The protagonist of the story, Leib Goldkorn, a (bad) flutist and composer who appeared in an earlier Epstein work, is a 20th-century Candide, bouncing from Europe to Hollywood to Rio to Hawaii to New York. He lands in and out of trouble and causing a certain amount of havoc as he makes his benighted but intrepid way from situation to situation. Unlike Voltaire's hero, however, Goldkorn is self-centered and self-aggrandizing, determined to get his (bad) opera about the Biblical Esther to the ears of artistic decision makers no matter what performance he disrupts or whose lives he endangers.
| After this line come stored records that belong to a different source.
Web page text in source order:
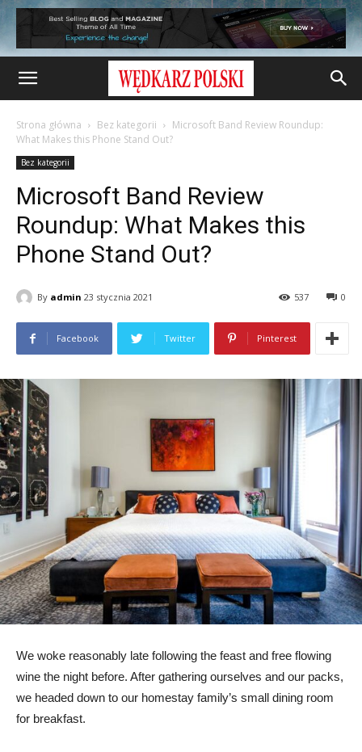
Strona główna Bez kategorii
Microsoft Band Review Roundup:
What Makes this Phone Stand Out?
Bez kategorii
Microsoft Band Review
Roundup: What Makes this
Phone Stand Out?
By admin 23 stycznia 2021 0
537
Facebook Twitter Pinterest
We woke reasonably late following the feast and free flowing
wine the night before. After gathering ourselves and our packs,
we headed down to our homestay family’s small dining room
for breakfast.

We meet him at age 96, in the fifth-floor water closet of his Upper West Side tenement building, trying to achieve an erection so he can gratify himself per doctor's orders to relieve a beleaguered prostate. Inch by inch by little inch, he reports his progress. Overshare! One of the means he uses to get excited is to reminisce on sexy images and experiences of his youth, including seeing the Norwegian skater Sonja Henie, at the 1936 Winter Olympics in Bavaria and then meeting her in Hollywood two years later. (The fact that Henie was a notorious anti-Semite is noted in the novel but does not seem to bother Goldkorn or his creator.)

Ice Fire Wateri can be mildly amusing at its most Voltairesque, such as when Goldkorn, about to be arrested for placing his Esther score on the music stands of a Paris orchestra, receives a telegram inviting him to Hollywood to score Henie's next movie. (The telegram turns out to be intended for renowned composer E.W. Korngold, of course.) But most of the time Goldkorn, both as character and narrator, is just annoying, and by the last section, the story is way too dependent on creaky plot devices like coincidence and repeating characters, not to mention the old "it's only a movie" gag. Goldkorn's mangling of English after almost 60 years of living in America comes off not so much as colorful but as an indication of his cluelessness--and gets old very fast.

Candide was an endearing character despite his own cluelessness because of his modesty, his good will toward his fellow humans, and his youth. An egomaniacal, stubbornly obtuse (though too sharp to be senile) Candide who appears to have learned nothing about people in 96 years of living isn't funny--he's just a mess, and so is this novel.